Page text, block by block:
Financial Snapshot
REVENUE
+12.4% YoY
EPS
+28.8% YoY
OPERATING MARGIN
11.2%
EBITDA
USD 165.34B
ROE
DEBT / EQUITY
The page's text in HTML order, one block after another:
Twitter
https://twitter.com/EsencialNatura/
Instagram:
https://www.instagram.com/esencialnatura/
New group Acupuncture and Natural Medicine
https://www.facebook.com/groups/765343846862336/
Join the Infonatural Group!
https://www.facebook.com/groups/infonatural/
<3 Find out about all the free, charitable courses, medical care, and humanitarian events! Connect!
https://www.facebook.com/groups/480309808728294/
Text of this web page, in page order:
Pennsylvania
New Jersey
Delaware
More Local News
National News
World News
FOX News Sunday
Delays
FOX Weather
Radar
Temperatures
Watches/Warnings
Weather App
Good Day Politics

———

→ **YOUR OBJECTIVE**: In full and without alteration, transcribe the entries above.

→ **RESPONSE TO THIS EXERCISE**:
Page text, block by block:
Financial Snapshot
REVENUE
+12.4% YoY
EPS
+28.8% YoY
OPERATING MARGIN
11.2%
EBITDA
USD 165.34B
ROE
DEBT / EQUITY
The page's text in HTML order, one block after another:
Twitter
https://twitter.com/EsencialNatura/
Instagram:
https://www.instagram.com/esencialnatura/
New group Acupuncture and Natural Medicine
https://www.facebook.com/groups/765343846862336/
Join the Infonatural Group!
https://www.facebook.com/groups/infonatural/
<3 Find out about all the free, charitable courses, medical care, and humanitarian events! Connect!
https://www.facebook.com/groups/480309808728294/
Text of this web page, in page order:
Pennsylvania
New Jersey
Delaware
More Local News
National News
World News
FOX News Sunday
Delays
FOX Weather
Radar
Temperatures
Watches/Warnings
Weather App
Good Day Politics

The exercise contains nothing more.